------ INFORMATION PROVIDED

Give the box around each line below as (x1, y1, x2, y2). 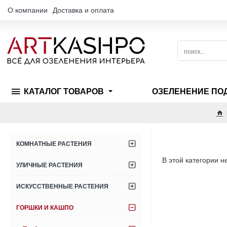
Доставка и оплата (53, 5, 114, 15)
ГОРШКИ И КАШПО (16, 204, 73, 211)
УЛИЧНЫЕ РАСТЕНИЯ (16, 162, 83, 169)
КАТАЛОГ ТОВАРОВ (24, 87, 104, 96)
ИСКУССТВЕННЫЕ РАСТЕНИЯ (16, 183, 108, 190)
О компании (8, 5, 48, 15)
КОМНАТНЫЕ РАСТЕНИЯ (16, 140, 92, 147)
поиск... (177, 51, 198, 58)
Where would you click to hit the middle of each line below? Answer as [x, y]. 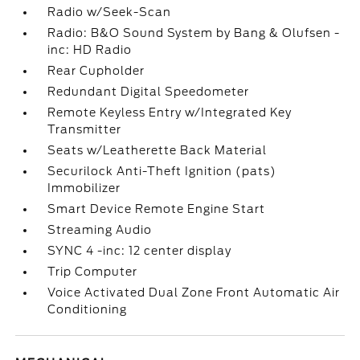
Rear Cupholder [96, 71]
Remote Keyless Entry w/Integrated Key [170, 112]
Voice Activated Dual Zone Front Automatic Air [194, 292]
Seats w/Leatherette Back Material [157, 150]
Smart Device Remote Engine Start [157, 209]
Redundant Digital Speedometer [149, 92]
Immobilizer [84, 188]
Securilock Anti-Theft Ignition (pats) [162, 171]
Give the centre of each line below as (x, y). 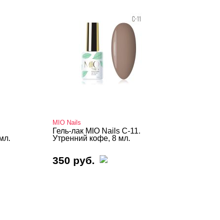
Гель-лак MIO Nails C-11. (96, 131)
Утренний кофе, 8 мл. (91, 138)
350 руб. (74, 160)
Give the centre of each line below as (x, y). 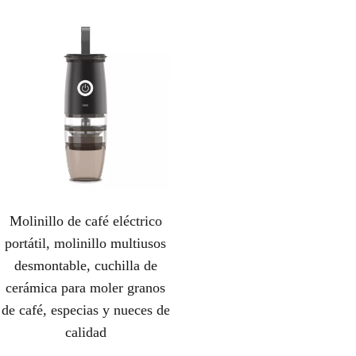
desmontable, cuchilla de (85, 266)
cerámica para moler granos (86, 288)
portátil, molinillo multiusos (86, 244)
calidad (85, 333)
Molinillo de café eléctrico (85, 221)

------------

■ WHAT YOU WILL DO:
Nothing but a number is required: the number of lines in the material holding the string "Remote".

■ WRITTEN REPLY:
2